### Work instruction
Please copy the listing that follows exactly, leaving out any pictures.

### Records provided
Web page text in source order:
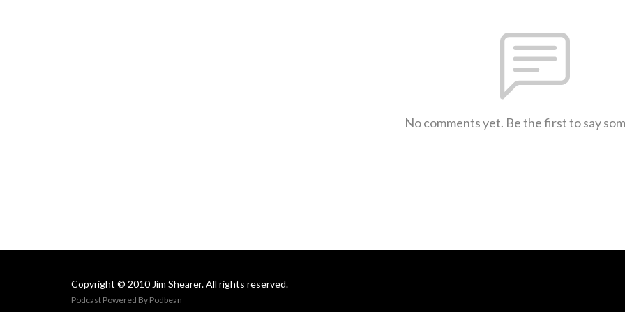
No comments yet. Be the first to say
Copyright © 2010 Jim Shearer. All rights reserved.
Podcast Powered By Podbean
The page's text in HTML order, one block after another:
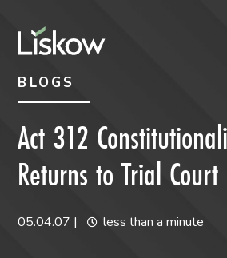
BLOGS
Act 312
Returns to Trial Court
05.04.07 | less than a minute
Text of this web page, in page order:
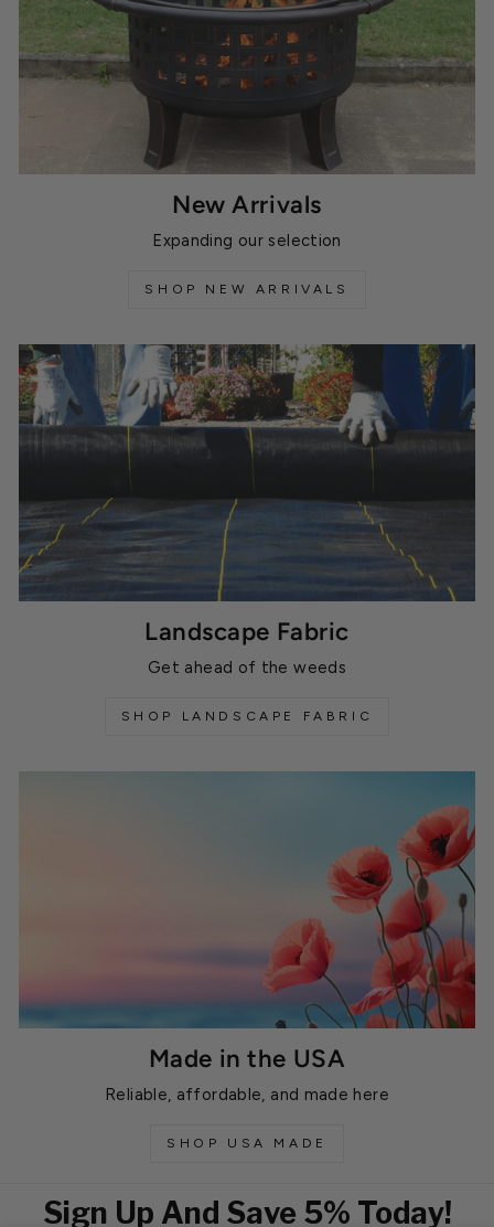
New Arrivals
Expanding our selection
SHOP NEW ARRIVALS
Landscape Fabric
Get ahead of the weeds
SHOP LANDSCAPE FABRIC
Made in the USA
Reliable, affordable, and made here
SHOP USA MADE
Sign Up And Save 5% Today!
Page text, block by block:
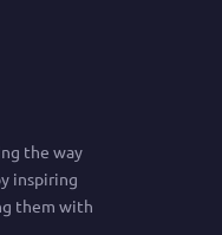
the way
inspiring
them with
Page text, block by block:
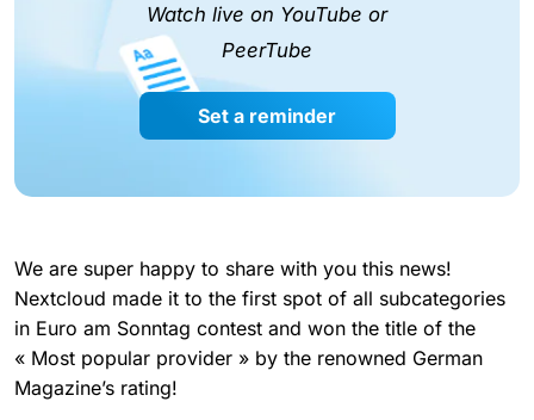
Watch live on YouTube or
PeerTube
Set a reminder
We are super happy to share with you this news!
Nextcloud made it to the first spot of all subcategories
in Euro am Sonntag contest and won the title of the
« Most popular provider » by the renowned German
Magazine’s rating!
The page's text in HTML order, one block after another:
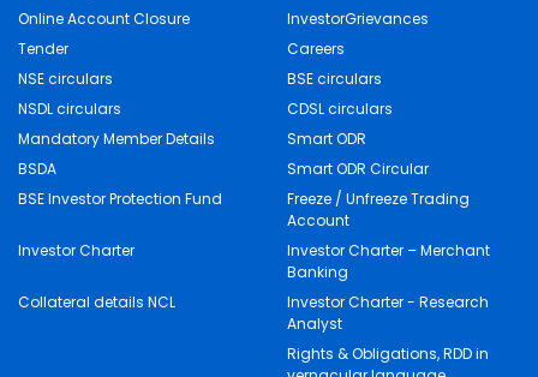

### Worked solution
Web page text in source order:
No comments yet. Be the first to say
Copyright © 2010 Jim Shearer. All rights reserved.
Podcast Powered By Podbean
The page's text in HTML order, one block after another:
BLOGS
Act 312
Returns to Trial Court
05.04.07 | less than a minute
Text of this web page, in page order:
New Arrivals
Expanding our selection
SHOP NEW ARRIVALS
Landscape Fabric
Get ahead of the weeds
SHOP LANDSCAPE FABRIC
Made in the USA
Reliable, affordable, and made here
SHOP USA MADE
Sign Up And Save 5% Today!
Page text, block by block:
the way
inspiring
them with
Page text, block by block:
Watch live on YouTube or
PeerTube
Set a reminder
We are super happy to share with you this news!
Nextcloud made it to the first spot of all subcategories
in Euro am Sonntag contest and won the title of the
« Most popular provider » by the renowned German
Magazine’s rating!
The page's text in HTML order, one block after another:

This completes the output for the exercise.